Antimony (Sb) in lead bullets poses a major environmental risk in shooting range soils. Here we studied the effect of iron (Fe)-based amendments on the mobility of Sb in contaminated soil from shooting ranges in Norway. Untreated soil showed high Sb concentrations in water extracts from batch tests (0.22-1.59 mg L-1) and soil leachate from column tests (0.3-0.7 mg L-1), occurring exclusively as Sb(V). Sorption of Sb to different iron-based sorbents was well described by the Freundlich equation (Fe-2(SO4)(3), log K-F = 6.35, n = 1.51; CFH-12 (Fe oxyhydroxide), log K-F = 4.16-4.32, n = 0.75-0.76); Fe-0 grit, log K-F = 3.26, n = 0.47). These sorbents mixed with soil (0.5 and 2% w/w), showed significant sorption of Sb in batch tests (46-92%).
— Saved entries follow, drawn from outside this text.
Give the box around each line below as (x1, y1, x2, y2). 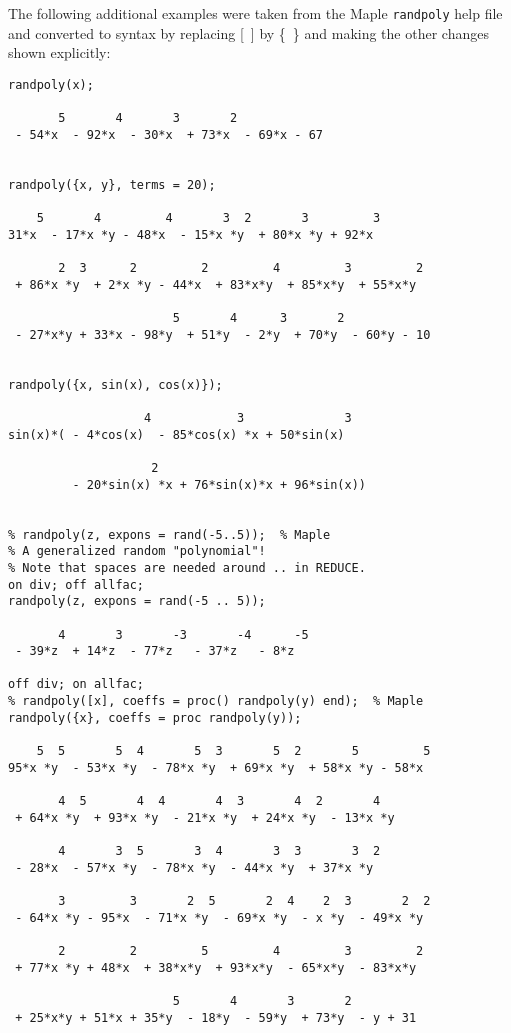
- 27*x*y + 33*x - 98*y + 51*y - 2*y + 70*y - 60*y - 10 (15, 327, 431, 342)
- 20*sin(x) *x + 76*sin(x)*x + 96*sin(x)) (72, 477, 366, 492)
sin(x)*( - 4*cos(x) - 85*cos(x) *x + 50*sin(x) (8, 427, 345, 442)
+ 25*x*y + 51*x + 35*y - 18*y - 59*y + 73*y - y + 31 (15, 1010, 417, 1025)
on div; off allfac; (8, 577, 145, 592)
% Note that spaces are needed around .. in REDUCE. (8, 560, 366, 575)
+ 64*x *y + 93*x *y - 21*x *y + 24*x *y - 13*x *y (15, 810, 395, 825)
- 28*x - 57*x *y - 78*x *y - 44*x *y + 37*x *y (15, 860, 374, 875)
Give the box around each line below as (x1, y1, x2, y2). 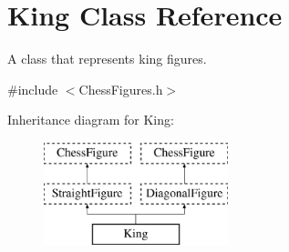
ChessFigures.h (78, 79, 163, 98)
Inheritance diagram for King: (7, 110, 174, 129)
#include (7, 79, 58, 98)
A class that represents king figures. (7, 49, 207, 68)
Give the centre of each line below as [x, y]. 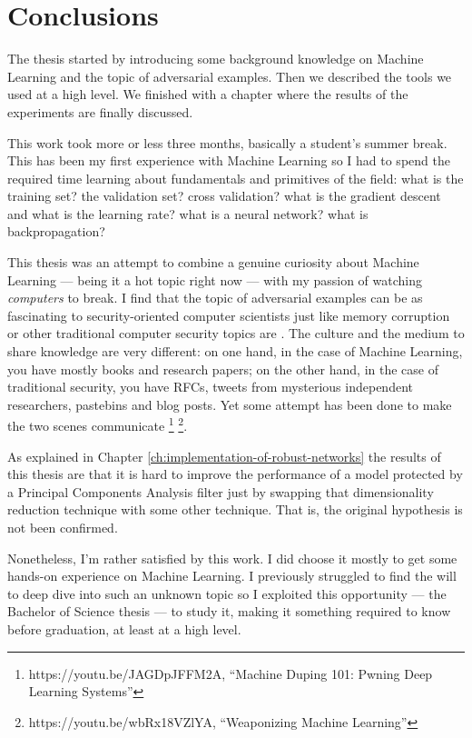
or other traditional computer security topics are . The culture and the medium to [236, 333]
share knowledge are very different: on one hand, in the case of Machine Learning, [235, 351]
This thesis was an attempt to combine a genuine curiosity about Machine [213, 262]
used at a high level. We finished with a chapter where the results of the [208, 94]
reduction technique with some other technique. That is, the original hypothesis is [235, 509]
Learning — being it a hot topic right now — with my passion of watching [215, 279]
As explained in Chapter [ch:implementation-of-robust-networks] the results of [224, 456]
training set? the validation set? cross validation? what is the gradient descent [224, 196]
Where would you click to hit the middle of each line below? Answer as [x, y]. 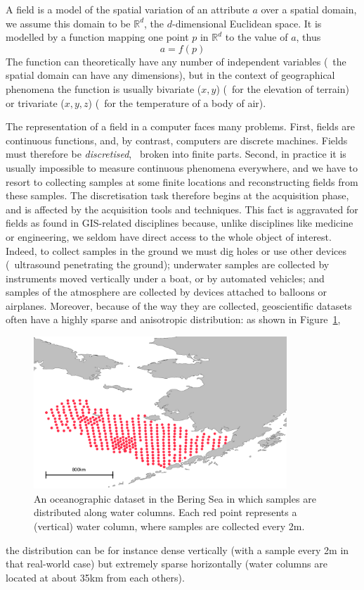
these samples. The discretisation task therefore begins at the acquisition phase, [177, 195]
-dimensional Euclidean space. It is [247, 23]
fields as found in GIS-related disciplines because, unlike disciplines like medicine [180, 223]
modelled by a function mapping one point [97, 37]
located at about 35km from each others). [95, 577]
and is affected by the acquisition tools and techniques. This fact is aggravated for [182, 209]
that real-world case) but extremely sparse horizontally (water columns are [167, 564]
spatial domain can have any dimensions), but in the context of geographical [170, 75]
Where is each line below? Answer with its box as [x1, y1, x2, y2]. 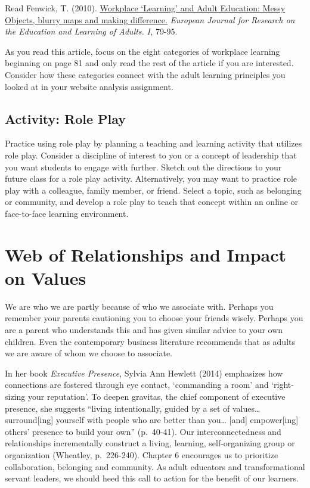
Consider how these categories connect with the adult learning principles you [5, 68, 286, 80]
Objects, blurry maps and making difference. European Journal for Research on [5, 13, 295, 26]
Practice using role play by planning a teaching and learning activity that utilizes [5, 137, 302, 150]
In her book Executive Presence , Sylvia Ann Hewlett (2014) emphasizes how [5, 366, 283, 379]
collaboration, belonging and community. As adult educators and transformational [5, 460, 305, 473]
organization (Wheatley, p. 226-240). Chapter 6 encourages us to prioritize [5, 448, 278, 461]
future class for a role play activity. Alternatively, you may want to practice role [5, 172, 297, 185]
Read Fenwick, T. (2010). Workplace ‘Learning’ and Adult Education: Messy [5, 2, 286, 14]
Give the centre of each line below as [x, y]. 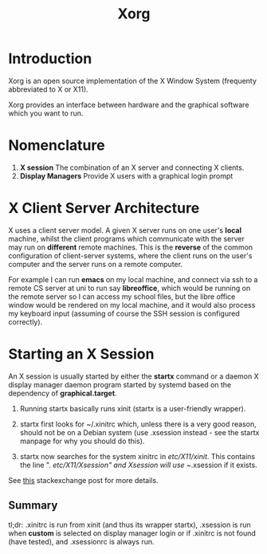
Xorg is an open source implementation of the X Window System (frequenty [133, 81]
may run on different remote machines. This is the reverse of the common [131, 247]
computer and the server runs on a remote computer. [96, 264]
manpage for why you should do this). [82, 441]
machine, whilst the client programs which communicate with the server [127, 238]
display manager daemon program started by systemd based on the [120, 384]
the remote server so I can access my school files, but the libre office [122, 297]
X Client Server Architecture [104, 208]
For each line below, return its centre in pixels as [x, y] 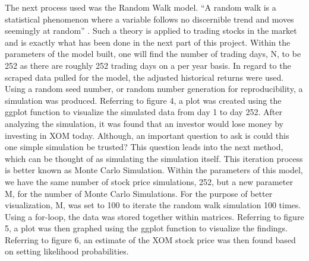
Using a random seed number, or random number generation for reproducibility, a [154, 89]
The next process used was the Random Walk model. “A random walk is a [141, 7]
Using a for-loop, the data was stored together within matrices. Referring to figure [154, 216]
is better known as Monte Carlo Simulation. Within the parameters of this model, [154, 170]
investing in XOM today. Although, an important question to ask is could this [147, 135]
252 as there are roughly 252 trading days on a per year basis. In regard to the [148, 65]
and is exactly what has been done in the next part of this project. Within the [148, 42]
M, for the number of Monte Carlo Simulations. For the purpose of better [139, 193]
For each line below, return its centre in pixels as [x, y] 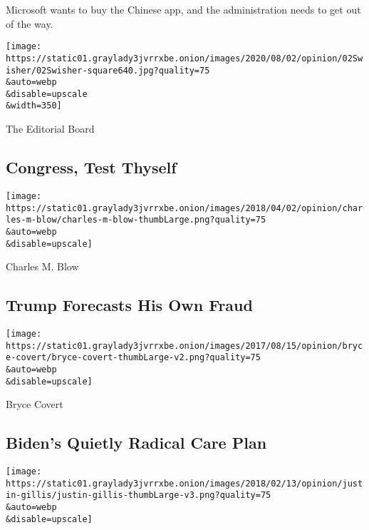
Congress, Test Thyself [91, 167]
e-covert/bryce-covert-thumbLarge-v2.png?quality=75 [133, 358]
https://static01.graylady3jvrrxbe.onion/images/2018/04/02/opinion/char [184, 208]
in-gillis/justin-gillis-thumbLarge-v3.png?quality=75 [139, 495]
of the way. [30, 23]
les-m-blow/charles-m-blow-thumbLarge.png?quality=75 [136, 220]
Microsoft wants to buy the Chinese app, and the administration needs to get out [183, 9]
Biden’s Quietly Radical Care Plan [136, 443]
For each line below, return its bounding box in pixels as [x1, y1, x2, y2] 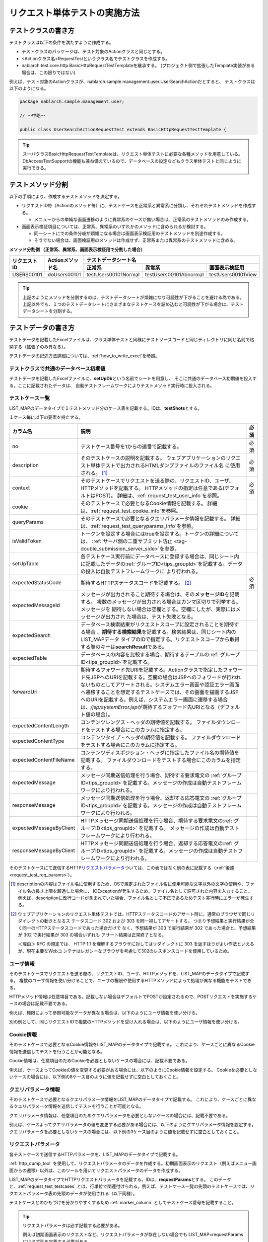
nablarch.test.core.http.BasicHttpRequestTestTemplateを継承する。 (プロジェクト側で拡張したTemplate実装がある [21, 63, 255, 69]
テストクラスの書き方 [9, 26, 74, 35]
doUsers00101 [47, 271, 81, 278]
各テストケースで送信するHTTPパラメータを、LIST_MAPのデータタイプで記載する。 [9, 1151, 181, 1157]
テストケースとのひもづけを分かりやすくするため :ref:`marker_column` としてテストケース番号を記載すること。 [9, 1200, 236, 1206]
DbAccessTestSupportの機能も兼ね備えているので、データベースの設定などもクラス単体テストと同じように [22, 158, 242, 164]
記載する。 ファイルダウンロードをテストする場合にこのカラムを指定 [80, 757, 241, 764]
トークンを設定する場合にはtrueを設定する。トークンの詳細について [80, 531, 239, 538]
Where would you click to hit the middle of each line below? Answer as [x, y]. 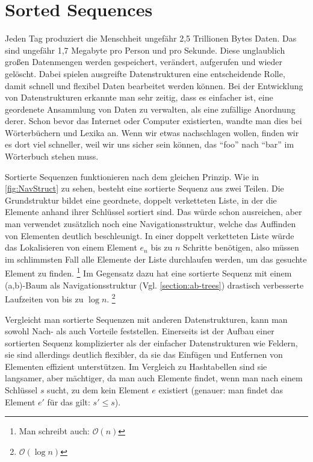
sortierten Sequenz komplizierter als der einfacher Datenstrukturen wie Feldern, [151, 342]
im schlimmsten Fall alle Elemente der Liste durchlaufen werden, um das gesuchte [156, 259]
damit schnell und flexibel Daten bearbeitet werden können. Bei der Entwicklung [154, 85]
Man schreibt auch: [54, 431]
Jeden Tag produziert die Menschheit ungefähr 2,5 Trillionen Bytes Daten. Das [151, 38]
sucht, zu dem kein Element [98, 390]
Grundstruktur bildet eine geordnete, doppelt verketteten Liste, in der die [141, 200]
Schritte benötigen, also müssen [241, 247]
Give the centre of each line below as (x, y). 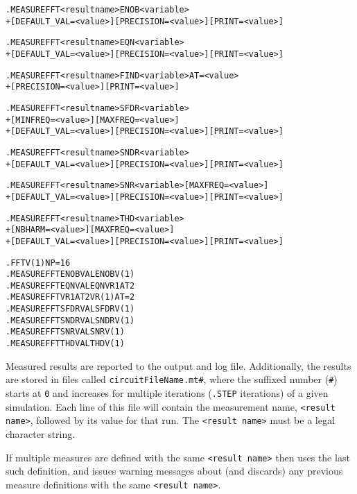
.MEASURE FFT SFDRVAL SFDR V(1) (70, 309)
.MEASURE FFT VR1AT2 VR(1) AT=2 (70, 297)
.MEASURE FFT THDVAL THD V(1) (65, 344)
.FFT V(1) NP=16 (38, 263)
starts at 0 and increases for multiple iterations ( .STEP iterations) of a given (167, 393)
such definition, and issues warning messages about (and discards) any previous (174, 471)
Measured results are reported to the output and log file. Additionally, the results (178, 365)
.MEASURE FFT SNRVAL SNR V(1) (65, 332)

However, for Fe-2(SO4)(3) and CFH-12 liming was also necessary to prevent mobilization of lead, copper, and zinc. Column tests showed significant significant retention of Sb (89-98%) in soil amended with CFH-12 (2%) mixed with limestone (1%) compared to unamended soil. The sorption capacity of soils amended with Fe-0 (2%) increased steadily up to 72% over the duration period of the column test (64 days), most likely due to the gradual oxidation of Fe-0 to Fe oxyhydroxides. Based on the experimental results, CFH-12 and oxidized Fe-0 are effective amendments for the stabilization of Sb in shooting range soils.

Place, publisher, year, edition, pages
2013. Vol. 47, no 12, 6431-6439 p.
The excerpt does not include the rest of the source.